### [EXERCISE]
Below are some entries. Repeat exactly the lines from the one with "orientation of the triangle. [64, 140]" through the one with "box as (x1, y1, x2, y2).", and only those.

### [DATA TO USE]
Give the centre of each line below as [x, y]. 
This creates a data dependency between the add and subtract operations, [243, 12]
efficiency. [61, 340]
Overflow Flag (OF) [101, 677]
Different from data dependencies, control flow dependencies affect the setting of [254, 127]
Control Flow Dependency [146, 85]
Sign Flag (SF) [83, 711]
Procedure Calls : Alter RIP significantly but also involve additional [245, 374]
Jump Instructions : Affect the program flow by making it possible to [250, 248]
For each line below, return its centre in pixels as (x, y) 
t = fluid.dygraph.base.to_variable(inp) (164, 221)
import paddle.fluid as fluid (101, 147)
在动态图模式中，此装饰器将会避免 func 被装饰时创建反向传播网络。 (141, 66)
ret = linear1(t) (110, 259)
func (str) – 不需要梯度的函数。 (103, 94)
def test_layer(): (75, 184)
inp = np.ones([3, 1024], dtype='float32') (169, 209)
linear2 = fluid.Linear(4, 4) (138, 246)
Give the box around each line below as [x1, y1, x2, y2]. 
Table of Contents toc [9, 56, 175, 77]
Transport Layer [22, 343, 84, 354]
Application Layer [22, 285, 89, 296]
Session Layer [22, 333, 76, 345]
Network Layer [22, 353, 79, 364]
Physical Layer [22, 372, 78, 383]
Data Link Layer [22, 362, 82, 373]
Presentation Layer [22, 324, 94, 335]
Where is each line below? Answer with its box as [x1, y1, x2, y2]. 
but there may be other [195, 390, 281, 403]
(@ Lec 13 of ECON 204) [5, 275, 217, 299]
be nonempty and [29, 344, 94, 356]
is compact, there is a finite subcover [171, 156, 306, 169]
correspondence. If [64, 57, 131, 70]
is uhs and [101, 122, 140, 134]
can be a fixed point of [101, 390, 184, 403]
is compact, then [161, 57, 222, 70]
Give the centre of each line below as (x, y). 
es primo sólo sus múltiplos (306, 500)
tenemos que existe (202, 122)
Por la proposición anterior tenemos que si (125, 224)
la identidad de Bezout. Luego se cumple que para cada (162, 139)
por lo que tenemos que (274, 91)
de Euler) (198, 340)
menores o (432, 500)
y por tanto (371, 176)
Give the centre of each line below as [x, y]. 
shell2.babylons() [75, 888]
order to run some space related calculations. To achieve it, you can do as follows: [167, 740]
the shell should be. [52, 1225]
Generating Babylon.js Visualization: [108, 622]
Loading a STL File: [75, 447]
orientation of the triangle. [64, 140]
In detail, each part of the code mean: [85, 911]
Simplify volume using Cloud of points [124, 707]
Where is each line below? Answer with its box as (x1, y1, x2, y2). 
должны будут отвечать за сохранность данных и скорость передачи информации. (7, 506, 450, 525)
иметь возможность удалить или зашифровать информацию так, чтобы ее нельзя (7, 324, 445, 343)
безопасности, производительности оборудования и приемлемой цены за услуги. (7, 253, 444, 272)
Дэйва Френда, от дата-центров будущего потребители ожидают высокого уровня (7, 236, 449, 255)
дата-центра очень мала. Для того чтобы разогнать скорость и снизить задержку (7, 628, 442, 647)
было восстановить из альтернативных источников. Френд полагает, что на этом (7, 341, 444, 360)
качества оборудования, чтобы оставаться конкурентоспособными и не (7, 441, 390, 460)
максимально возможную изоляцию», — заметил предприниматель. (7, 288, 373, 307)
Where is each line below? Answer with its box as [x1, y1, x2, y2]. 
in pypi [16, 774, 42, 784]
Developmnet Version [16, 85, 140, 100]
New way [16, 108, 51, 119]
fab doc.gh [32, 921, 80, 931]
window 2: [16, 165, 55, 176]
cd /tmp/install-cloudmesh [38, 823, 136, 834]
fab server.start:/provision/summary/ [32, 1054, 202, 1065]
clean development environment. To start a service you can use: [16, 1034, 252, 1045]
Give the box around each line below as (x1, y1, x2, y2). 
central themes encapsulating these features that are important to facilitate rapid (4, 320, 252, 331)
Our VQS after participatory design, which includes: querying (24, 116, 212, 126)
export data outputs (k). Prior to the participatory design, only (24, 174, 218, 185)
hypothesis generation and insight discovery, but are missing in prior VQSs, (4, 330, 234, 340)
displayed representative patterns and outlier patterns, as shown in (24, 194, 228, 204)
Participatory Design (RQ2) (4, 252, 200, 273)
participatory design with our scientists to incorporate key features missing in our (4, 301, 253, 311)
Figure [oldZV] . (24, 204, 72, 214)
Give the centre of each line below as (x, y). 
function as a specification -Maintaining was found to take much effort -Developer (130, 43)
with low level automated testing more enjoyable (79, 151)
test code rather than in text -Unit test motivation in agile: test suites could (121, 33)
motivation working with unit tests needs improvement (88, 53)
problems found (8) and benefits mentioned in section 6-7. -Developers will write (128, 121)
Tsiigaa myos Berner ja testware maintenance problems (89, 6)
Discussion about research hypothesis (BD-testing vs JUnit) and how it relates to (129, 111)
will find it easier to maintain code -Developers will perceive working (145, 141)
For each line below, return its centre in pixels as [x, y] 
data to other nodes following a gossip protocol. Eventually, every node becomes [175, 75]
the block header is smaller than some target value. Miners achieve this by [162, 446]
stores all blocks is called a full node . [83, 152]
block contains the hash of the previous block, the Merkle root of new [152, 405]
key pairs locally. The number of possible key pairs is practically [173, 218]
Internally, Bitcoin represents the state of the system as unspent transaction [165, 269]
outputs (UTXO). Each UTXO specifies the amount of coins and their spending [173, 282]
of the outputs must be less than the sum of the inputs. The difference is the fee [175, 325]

### [RESULT]
orientation of the triangle. [64, 140]
In detail, each part of the code mean: [85, 911]
Simplify volume using Cloud of points [124, 707]
Where is each line below? Answer with its box as (x1, y1, x2, y2). 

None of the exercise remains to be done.